Multimodal biometric systems are believed to improve the recognition accuracy and robustness by integrating evidence presented by multiple biometric modalities. In this paper, we gave an overview of multimodal biometrics using the face and ear. All the approaches are classified according to their fusion methodologies. Many multimodal systems have shown the feasibility and advantages of combining the ear and the face. It is a promising way to develop more accurate multimodal systems that are able to recognize a person contactlessly/nonintrusively.

Nevertheless, when the face or the ear suffers from data degeneration, if the fusion rule is fixed or with inferior flexibility, a multimodal system may perform worse than the unimodal system using only the modality with a better quality sample. The biometric quality-based adaptive fusion is an avenue to address this issue. In this paper, we particularly emphasized on a quality-based adaptive multimodal identification system, which adopts a general biometric quality assessment method and dynamically integrates the face and ear via sparse representation. We refined and gave more details about the quality measure and the related fusion weights selection. Moreover, for a more thorough evaluation, we extended the experiments by using more datasets and five types of image degeneration.
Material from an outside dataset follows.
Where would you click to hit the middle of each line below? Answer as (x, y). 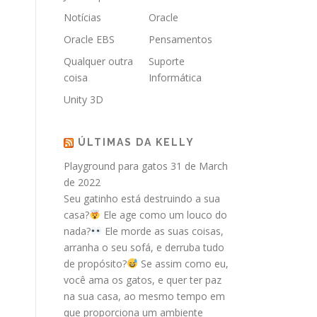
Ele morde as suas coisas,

Our experimental results demonstrate that the sparse representation-based biometric quality measure is able to mirror the utilities of the face and ear image degenerated by pose, expression, illumination variations, facial disguise such as sunglasses and a scarf, random pixel corruption, and random block occlusion. The quality-based adaptive multimodal method achieves a striking robustness to various types of unimodal corruption/occlusion. Even when the face or ear image suffers from 100% random pixel corruption or random block occlusion, it can still achieve the comparable performance to the unimodal recognition with the ear or the face alone. It can also tolerate a high level of simultaneous face and ear degeneration. In the future, biometric quality assessment and quality-based adaptive multimodal fusion deserve more attention.

Data Availability

No data were used to support this study.

Conflicts of Interest

There are no conflicts of interest regarding the publication of this paper.

Acknowledgments

This work was partly supported by the National Science Foundation of China (61602390, 61860206007, U19A2071, and 615320099), Chinese Ministry of Education (Z2015101), Sichuan Science and Technology Program (2017RZ0009), Education Department of Sichuan Province (15ZB0130), the Fund of Lab of Security Insurance of Cyberspace, Sichuan Province (szjj2015-056), the Xihua University Funds for Young Scholar, and Sichuan Xihua Jiaotong Forensics Center.